_ABOUT THIS TASK_: Produce an exact copy of all the data below, dropping every image.

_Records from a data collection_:
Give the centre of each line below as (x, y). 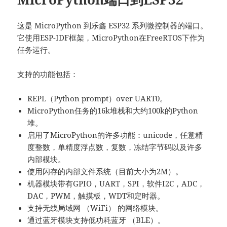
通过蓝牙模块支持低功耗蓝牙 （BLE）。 (97, 220)
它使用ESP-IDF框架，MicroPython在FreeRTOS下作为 (111, 37)
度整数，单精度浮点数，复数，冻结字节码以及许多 (115, 147)
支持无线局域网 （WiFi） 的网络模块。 (96, 207)
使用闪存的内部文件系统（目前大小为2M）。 (105, 171)
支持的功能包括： (48, 74)
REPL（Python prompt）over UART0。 (98, 98)
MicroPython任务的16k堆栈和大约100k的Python (113, 110)
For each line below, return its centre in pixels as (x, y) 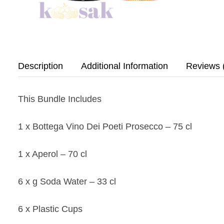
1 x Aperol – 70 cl (52, 154)
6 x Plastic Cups (50, 209)
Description (40, 66)
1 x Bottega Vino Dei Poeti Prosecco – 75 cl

_RESULT FOR THIS EXERCISE_:
Give the centre of each line below as (x, y). 
通过蓝牙模块支持低功耗蓝牙 （BLE）。 (97, 220)
它使用ESP-IDF框架，MicroPython在FreeRTOS下作为 (111, 37)
度整数，单精度浮点数，复数，冻结字节码以及许多 (115, 147)
支持无线局域网 （WiFi） 的网络模块。 (96, 207)
使用闪存的内部文件系统（目前大小为2M）。 (105, 171)
支持的功能包括： (48, 74)
REPL（Python prompt）over UART0。 (98, 98)
MicroPython任务的16k堆栈和大约100k的Python (113, 110)
For each line below, return its centre in pixels as (x, y) 
1 x Aperol – 70 cl (52, 154)
6 x Plastic Cups (50, 209)
Description (40, 66)
1 x Bottega Vino Dei Poeti Prosecco – 75 cl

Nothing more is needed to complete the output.